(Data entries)
====================

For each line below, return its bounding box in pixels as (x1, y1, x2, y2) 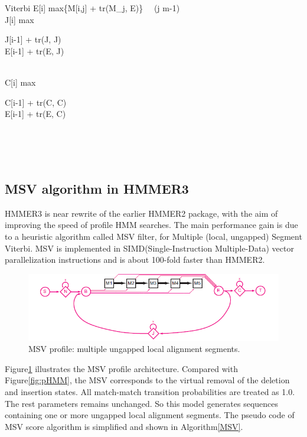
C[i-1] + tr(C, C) (5, 96, 67, 108)
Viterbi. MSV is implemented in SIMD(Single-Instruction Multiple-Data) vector (5, 242, 294, 254)
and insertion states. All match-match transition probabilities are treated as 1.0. (5, 386, 295, 398)
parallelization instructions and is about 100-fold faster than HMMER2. (5, 253, 265, 266)
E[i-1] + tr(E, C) (5, 107, 66, 120)
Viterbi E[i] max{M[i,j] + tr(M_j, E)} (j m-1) (5, 2, 180, 14)
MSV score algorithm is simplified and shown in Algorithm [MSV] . (5, 420, 243, 432)
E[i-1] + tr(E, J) (5, 44, 64, 57)
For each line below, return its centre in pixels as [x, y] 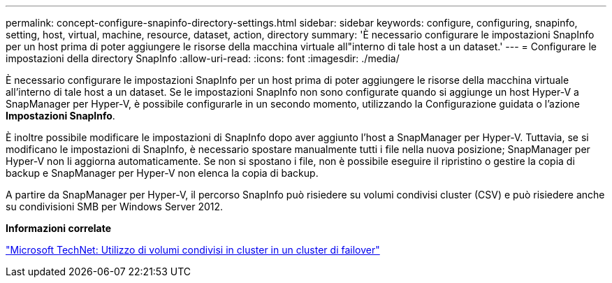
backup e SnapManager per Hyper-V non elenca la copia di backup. [162, 173]
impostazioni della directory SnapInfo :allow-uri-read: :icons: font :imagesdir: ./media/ [203, 58]
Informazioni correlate [59, 228]
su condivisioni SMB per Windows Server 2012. [115, 206]
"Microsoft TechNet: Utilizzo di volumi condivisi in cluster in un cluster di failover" [193, 250]
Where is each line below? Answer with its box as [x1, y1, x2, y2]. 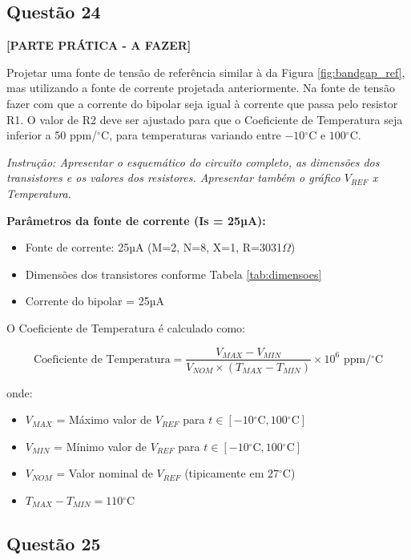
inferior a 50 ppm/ [6, 127, 98, 143]
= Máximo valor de [56, 411, 152, 428]
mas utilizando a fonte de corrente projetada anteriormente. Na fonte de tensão [6, 79, 395, 96]
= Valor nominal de [56, 465, 153, 481]
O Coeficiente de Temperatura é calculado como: [6, 319, 245, 336]
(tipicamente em [184, 465, 264, 481]
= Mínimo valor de [54, 437, 147, 454]
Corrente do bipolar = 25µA [25, 292, 164, 309]
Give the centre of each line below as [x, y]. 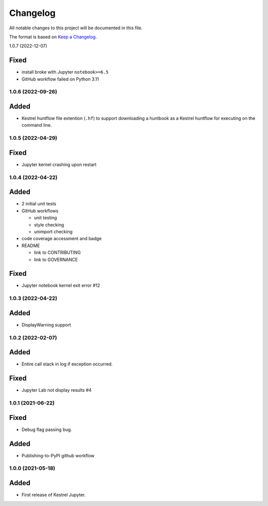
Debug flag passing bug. [47, 429]
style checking [49, 225]
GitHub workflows [40, 211]
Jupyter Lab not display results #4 [57, 390]
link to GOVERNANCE [56, 259]
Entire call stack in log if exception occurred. [67, 364]
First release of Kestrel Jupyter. [54, 495]
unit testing [45, 218]
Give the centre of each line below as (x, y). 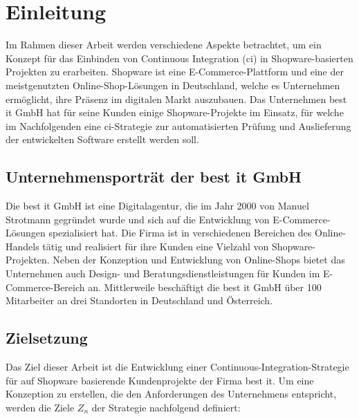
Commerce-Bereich (45, 287)
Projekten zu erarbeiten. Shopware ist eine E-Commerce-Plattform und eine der (175, 72)
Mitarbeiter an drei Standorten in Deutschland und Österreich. (139, 300)
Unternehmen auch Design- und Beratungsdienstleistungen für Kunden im (163, 273)
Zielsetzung (47, 338)
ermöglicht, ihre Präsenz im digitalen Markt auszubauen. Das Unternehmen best (176, 99)
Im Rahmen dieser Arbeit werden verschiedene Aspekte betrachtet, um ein (164, 45)
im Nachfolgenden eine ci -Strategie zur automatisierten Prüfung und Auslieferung (178, 125)
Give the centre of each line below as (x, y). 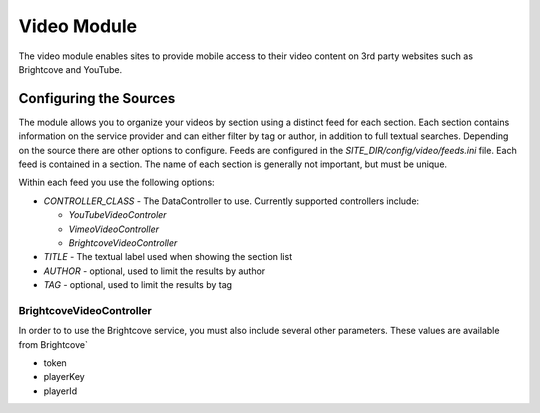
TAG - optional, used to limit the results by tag (138, 285)
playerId (60, 391)
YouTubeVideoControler (117, 215)
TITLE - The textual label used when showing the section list (168, 257)
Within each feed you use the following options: (116, 182)
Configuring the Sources (97, 98)
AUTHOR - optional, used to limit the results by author (154, 271)
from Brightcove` (53, 344)
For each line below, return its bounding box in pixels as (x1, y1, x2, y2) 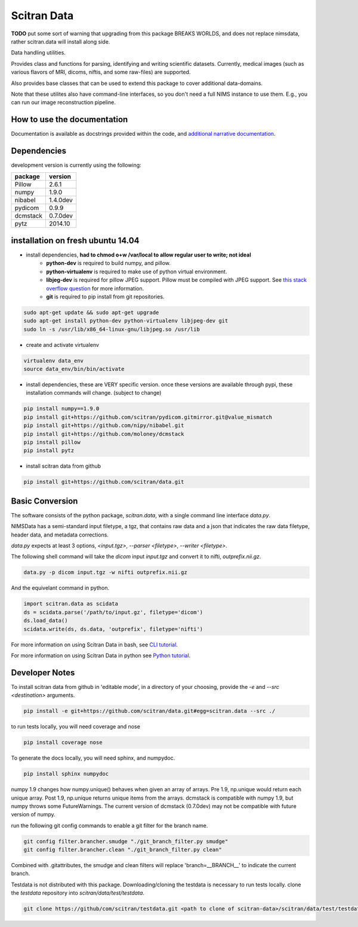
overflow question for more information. (46, 285, 144, 292)
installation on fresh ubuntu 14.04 (11, 235, 140, 245)
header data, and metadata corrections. (11, 531, 109, 538)
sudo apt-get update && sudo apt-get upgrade (23, 309, 159, 316)
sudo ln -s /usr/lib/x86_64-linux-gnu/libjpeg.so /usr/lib (23, 326, 200, 333)
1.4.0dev (48, 196, 73, 205)
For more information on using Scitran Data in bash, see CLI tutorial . (11, 641, 178, 648)
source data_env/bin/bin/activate (23, 365, 125, 373)
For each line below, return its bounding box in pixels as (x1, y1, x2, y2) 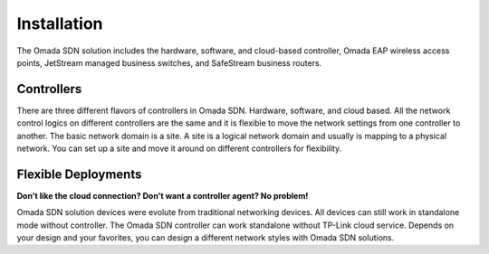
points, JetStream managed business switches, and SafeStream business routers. (16, 57, 322, 68)
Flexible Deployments (16, 166, 142, 182)
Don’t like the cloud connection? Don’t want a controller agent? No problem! (16, 190, 309, 201)
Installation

====================

## TASK BRIEF:
From the entries above, write out every line without a single change, skipping the images.

## ANSWER FOR THIS EXERCISE:
For each line below, return its bounding box in pixels as (x1, y1, x2, y2) 
C[i-1] + tr(C, C) (5, 96, 67, 108)
Viterbi. MSV is implemented in SIMD(Single-Instruction Multiple-Data) vector (5, 242, 294, 254)
and insertion states. All match-match transition probabilities are treated as 1.0. (5, 386, 295, 398)
parallelization instructions and is about 100-fold faster than HMMER2. (5, 253, 265, 266)
E[i-1] + tr(E, C) (5, 107, 66, 120)
Viterbi E[i] max{M[i,j] + tr(M_j, E)} (j m-1) (5, 2, 180, 14)
MSV score algorithm is simplified and shown in Algorithm [MSV] . (5, 420, 243, 432)
E[i-1] + tr(E, J) (5, 44, 64, 57)
For each line below, return its centre in pixels as [x, y] 
backup e SnapManager per Hyper-V non elenca la copia di backup. [162, 173]
impostazioni della directory SnapInfo :allow-uri-read: :icons: font :imagesdir: ./media/ [203, 58]
Informazioni correlate [59, 228]
su condivisioni SMB per Windows Server 2012. [115, 206]
"Microsoft TechNet: Utilizzo di volumi condivisi in cluster in un cluster di failover" [193, 250]
Where is each line below? Answer with its box as [x1, y1, x2, y2]. 
inferior a 50 ppm/ [6, 127, 98, 143]
= Máximo valor de [56, 411, 152, 428]
mas utilizando a fonte de corrente projetada anteriormente. Na fonte de tensão [6, 79, 395, 96]
= Valor nominal de [56, 465, 153, 481]
O Coeficiente de Temperatura é calculado como: [6, 319, 245, 336]
(tipicamente em [184, 465, 264, 481]
= Mínimo valor de [54, 437, 147, 454]
Corrente do bipolar = 25µA [25, 292, 164, 309]
Give the centre of each line below as [x, y]. 
Debug flag passing bug. [47, 429]
style checking [49, 225]
GitHub workflows [40, 211]
Jupyter Lab not display results #4 [57, 390]
link to GOVERNANCE [56, 259]
Entire call stack in log if exception occurred. [67, 364]
First release of Kestrel Jupyter. [54, 495]
unit testing [45, 218]
Give the centre of each line below as (x, y). 
Commerce-Bereich (45, 287)
Projekten zu erarbeiten. Shopware ist eine E-Commerce-Plattform und eine der (175, 72)
Mitarbeiter an drei Standorten in Deutschland und Österreich. (139, 300)
Unternehmen auch Design- und Beratungsdienstleistungen für Kunden im (163, 273)
Zielsetzung (47, 338)
ermöglicht, ihre Präsenz im digitalen Markt auszubauen. Das Unternehmen best (176, 99)
Im Rahmen dieser Arbeit werden verschiedene Aspekte betrachtet, um ein (164, 45)
im Nachfolgenden eine ci -Strategie zur automatisierten Prüfung und Auslieferung (178, 125)
Give the centre of each line below as (x, y). 
TAG - optional, used to limit the results by tag (138, 285)
playerId (60, 391)
YouTubeVideoControler (117, 215)
TITLE - The textual label used when showing the section list (168, 257)
Within each feed you use the following options: (116, 182)
Configuring the Sources (97, 98)
AUTHOR - optional, used to limit the results by author (154, 271)
from Brightcove` (53, 344)
For each line below, return its bounding box in pixels as (x1, y1, x2, y2) 
overflow question for more information. (46, 285, 144, 292)
installation on fresh ubuntu 14.04 (11, 235, 140, 245)
header data, and metadata corrections. (11, 531, 109, 538)
sudo apt-get update && sudo apt-get upgrade (23, 309, 159, 316)
sudo ln -s /usr/lib/x86_64-linux-gnu/libjpeg.so /usr/lib (23, 326, 200, 333)
1.4.0dev (48, 196, 73, 205)
For more information on using Scitran Data in bash, see CLI tutorial . (11, 641, 178, 648)
source data_env/bin/bin/activate (23, 365, 125, 373)
For each line below, return its bounding box in pixels as (x1, y1, x2, y2) 
points, JetStream managed business switches, and SafeStream business routers. (16, 57, 322, 68)
Flexible Deployments (16, 166, 142, 182)
Don’t like the cloud connection? Don’t want a controller agent? No problem! (16, 190, 309, 201)
Installation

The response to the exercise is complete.